L’ex-président du Kenya, Daniel Arap Moi, n’est plus. L’enfant de Kurieng’wo qui a dirigé le pays pendant 24 ans, de 1978 à 2002, a tiré sa révérence à l’âge de 95 ans. Le chef de l’Etat kényan, Uhuru Kenyatta, dans un communiqué, a salué la mémoire du disparu en des termes très élogieux. « Notre nation et notre continent ont été immensément bénis par le dévouement et le service du défunt Mzee Moi, qui a passé presque toute sa vie d’adulte au service du Kenya et de l’Afrique ». Mais l’on imagine qu’Uhuru Kenyatta, en encensant le défunt, a voulu seulement rester fidèle aux convenances africaines qui veulent qu’on ne dise pas du mal des morts. Sinon, la mémoire collective retient du “Nyayo”, son règne d’une main de fer sur le Kenya. Mais avant de revenir à la chape de plomb qu’il a fait peser sur le pays, l’on peut se poser la question suivante : qui fut l’homme ? Professeur de profession, Daniel Arap Moi a embrassé la carrière politique en 1955 et a été élu membre du Conseil législatif comme représentant de la province de la vallée du Rift.

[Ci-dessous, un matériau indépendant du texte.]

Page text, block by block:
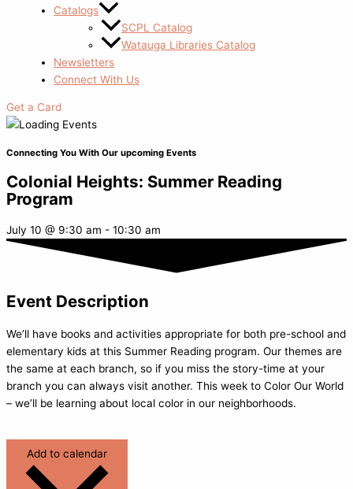
Catalogs
SCPL Catalog
Watauga Libraries Catalog
Newsletters
Connect With Us
Get a Card
Connecting You With Our upcoming Events
Colonial Heights: Summer Reading
Program
July 10 @ 9:30 am - 10:30 am
Event Description
We’ll have books and activities appropriate for both pre-school and
elementary kids at this Summer Reading program. Our themes are
the same at each branch, so if you miss the story-time at your
branch you can always visit another. This week to Color Our World
– we’ll be learning about local color in our neighborhoods.
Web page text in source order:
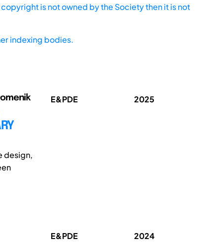
is not owned by the Society then it is not
indexing bodies.
design,
E&PDE 2025
E&PDE 2024
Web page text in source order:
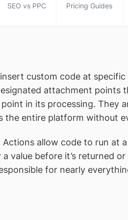
SEO vs PPC Pricing Guides
custom code at specific
attachment points
in its processing. They
the entire platform without
Actions allow code to run at
value before it’s returned
for nearly
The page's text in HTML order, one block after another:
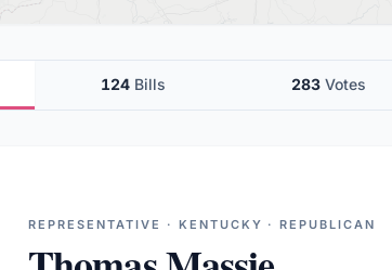
124 Bills 283 Votes
REPRESENTATIVE · KENTUCKY · REPUBLICAN
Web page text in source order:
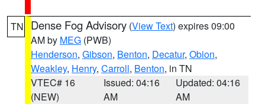
TN Dense Fog Advisory (View Text) expires 09:00
AM by MEG (PWB)
Henderson, Gibson, Benton, Decatur, Obion,
Weakley, Henry, Carroll, Benton, in TN
VTEC# 16
(NEW)
Issued: 04:16
AM
Updated: 04:16
AM
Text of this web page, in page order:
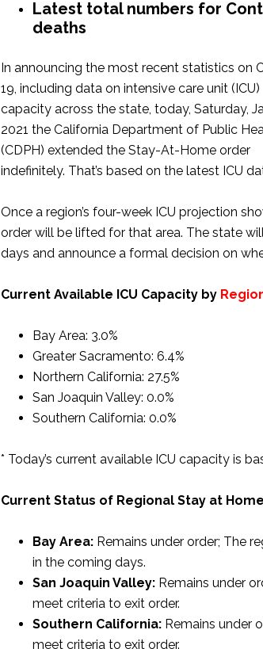
Latest total numbers for
deaths
In announcing the most recent statistics on
19, including data on intensive care unit (ICU)
capacity across the state, today, Saturday,
2021 the California Department of Public
(CDPH) extended the Stay-At-Home order
indefinitely. That’s based on the latest ICU
Once a region’s four-week ICU projection
order will be lifted for that area. The state
days and announce a formal decision on
Current Available ICU Capacity by
Bay Area: 3.0%
Greater Sacramento: 6.4%
Northern California: 27.5%
San Joaquin Valley: 0.0%
Southern California: 0.0%
* Today’s current available ICU capacity is
Current Status of Regional Stay at
Bay Area: Remains under order; The
in the coming days.
San Joaquin Valley: Remains under
meet criteria to exit order.
Southern California: Remains under
meet criteria to exit order.
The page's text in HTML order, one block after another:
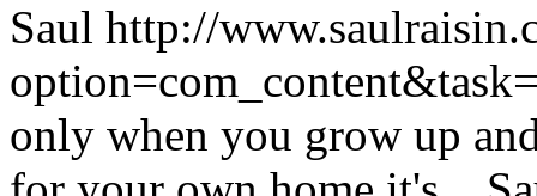
Saul http://
only when you grow up
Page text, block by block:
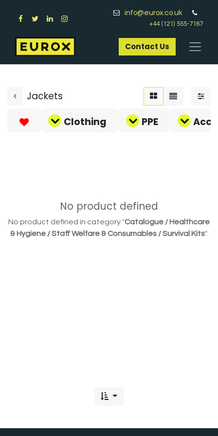
info@eurox.co.uk
+44 (121) 555-7167
Contact Us​
Jackets
Clothing
PPE
No product defined
No product defined in category "Catalogue / Healthcare
& Hygiene / Staff Welfare & Consumables / Survival Kits".

Daniel Arap Moi aura été le condensé de toutes les tares démocratiques

En 1960, il crée le Kenya African Democratic Union (KADU) et devient ministre de l’Education dans le gouvernement pré-indépendance. Après l’indépendance du pays, il dissout le KADU qui se fond dans le Kenya African National Union (KANU) de Jomo Kenyatta dont il devient en 1967 le vice-président. A la mort de ce dernier, le 22 août 1978, Arap Moi lui succède à titre intérimaire avant d’être confirmé dans ses fonctions quelques mois plus tard. Il se fera réélire en 1983, 1988, 1992 et 1997. L’on retiendra de cette longue trajectoire politique, la dérive autocratique de 1982 où il instaure le parti unique. Le parlement et la justice sont mis aux ordres et une chasse aux opposants qui sont arrêtés, torturés et assassinés, est ouverte. Contraint par la pression des Occidentaux et de la société civile, Daniel Arap Moi finit par accepter, en 1991, le retour du multipartisme après en avoir fait payer le prix fort aux Kényans par la répression féroce d’une manif dans le sang. Constitutionnellement empêché de se représenter en 2002, il est contraint de quitter le pouvoir. Pendant ce long règne, Daniel Arap Moi aura été le condensé de toutes les tares démocratiques : boulimie, paranoïa, violences et fraudes électorales, instrumentalisation politique de l’ethnie, tripatouillages constitutionnels, tortures et assassinats des opposants, rejet de l’alternance démocratique. Et c’est finalement cette image de despote qu’il lègue aux générations kényanes présentes et futures, contrairement à ce qu’il avait souhaité en se faisant appeler « empreinte » pour signifier qu’il marchait toujours sur les traces de son illustre prédécesseur, le père de la nation kényane, Jomo Kenyatta. A la décharge de Arap Moi, l’on dira qu’il a été l’homme de son temps. Car, les dérives qui l’ont caractérisé étaient dans une grande mesure, partagées par bien des dirigeants du continent de l’époque comme, à titre d’exemple, Hissène Habré, Mobutu Sésé Seko, Idi Amin Dada et autres Jean Bedel Bokassa.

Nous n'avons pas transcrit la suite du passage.